但与初次单纯全膝关节置换相比,同期行全膝关节置换和髌骨骨折ORIF可能会增加术后膝关节功能恢复的不确定性。对于初次单纯全膝关节置换患者,术后早期功能锻炼主要包括膝关节主动和被动屈伸运动、直腿抬高运动、踝泵运动等,以最大程度恢复膝关节功能。对同期全膝关节置换和髌骨ORIF患者进行术后早期康复训练时,膝关节屈曲时髌骨受到股四头肌腱的拉力和股骨部件滑车的应力,可能导致髌骨骨折断端再次移位,甚至伸膝机制紊乱[18,19]。如果患者髌骨骨质差或内固定不可靠,术后早期功能锻炼时髌骨骨折移位的风险进一步增加。为了防止这种情况的发生,外科医生常建议术后用石膏或支具固定膝关节4至6周,再逐渐恢复功能锻炼。但术后早期膝关节固定可能影响全膝关节置换术后早期或远期功能恢复[20,21,22],且全膝关节置换术后早期固定不利于缩短住院时间、减轻疼痛,且可能导致股四头肌萎缩、增加泌尿系统及肺部并发症风险,增加压疮及骨质疏松风险[12,23],因此,对于此类患者,术中正确、牢固地固定髌骨骨折对术后早期康复锻炼及预防术后并发症至关重要。

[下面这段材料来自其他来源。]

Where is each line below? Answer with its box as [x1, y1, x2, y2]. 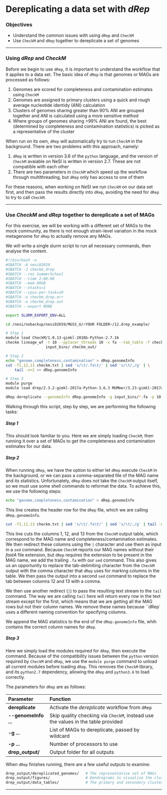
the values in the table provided [49, 718, 123, 725]
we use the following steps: [5, 488, 61, 494]
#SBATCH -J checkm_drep [5, 267, 55, 272]
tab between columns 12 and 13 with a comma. [5, 578, 101, 584]
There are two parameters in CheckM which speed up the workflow [12, 169, 148, 175]
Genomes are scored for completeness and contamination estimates [12, 86, 153, 92]
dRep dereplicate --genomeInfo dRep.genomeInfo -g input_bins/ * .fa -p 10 [5, 395, 162, 400]
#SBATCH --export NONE [5, 304, 53, 309]
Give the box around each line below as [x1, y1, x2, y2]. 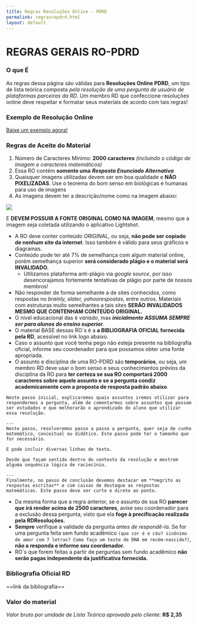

髌骨骨折常用的内固定方法包括张力带钢丝、空心螺钉或不可吸收缝线,但目前尚无哪种固定方法显示出明显的优越性[12]。其中,张力带固定是经典且应用广泛的技术,常用材料包括克氏针、钢丝、空心螺钉、不可吸收缝线等。张力带固定将股四头肌产生的纵向拉力转化为髌股关节面的压应力,有助于抵消股四头肌的拉力,保持骨折复位。但Menget al.发现张力带固定的并发症发生率高达31.6%[24]。值得注意的是,在该研究中,失败率最高的是克氏针联合8字形钛缆的张力带固定,而加压螺钉联合环形钛缆的固定将并发症发生率降低了近一半(16.7%)。Baiet al.研究发现克氏针或双头加压螺钉联合环状钢丝张力带固定的并发症发生率低于克氏针或双头加压螺钉联合8字形钢丝张力带固定。另一方面,也有学者认为空心螺钉可能比克氏针提供更强的稳定性和加压作用,空心螺钉张力带结构可能获得更好的临床效果[25,26,27,28]。但有文献报道空心螺钉突出部分不能很好地埋入,可能引起临床症状导致内固定失败[29]。在循环载荷实验中,螺钉尾部突出可能增加局部应力或降低内固定结构抵抗骨折分离的能力[30]。埋置双头加压螺钉可避免螺钉突出相关的并发症,增加固定强度,但对于髌骨骨质量差的患者是否具有相同的固定效果尚不确定[18]。Martinet al.发现无头螺钉结构的失败率高于有头螺钉结构[31]。总之,张力带结构治疗髌骨骨折适用范围广,但应根据患者髌骨骨质选择合适的内固定材料和具体的结构设计。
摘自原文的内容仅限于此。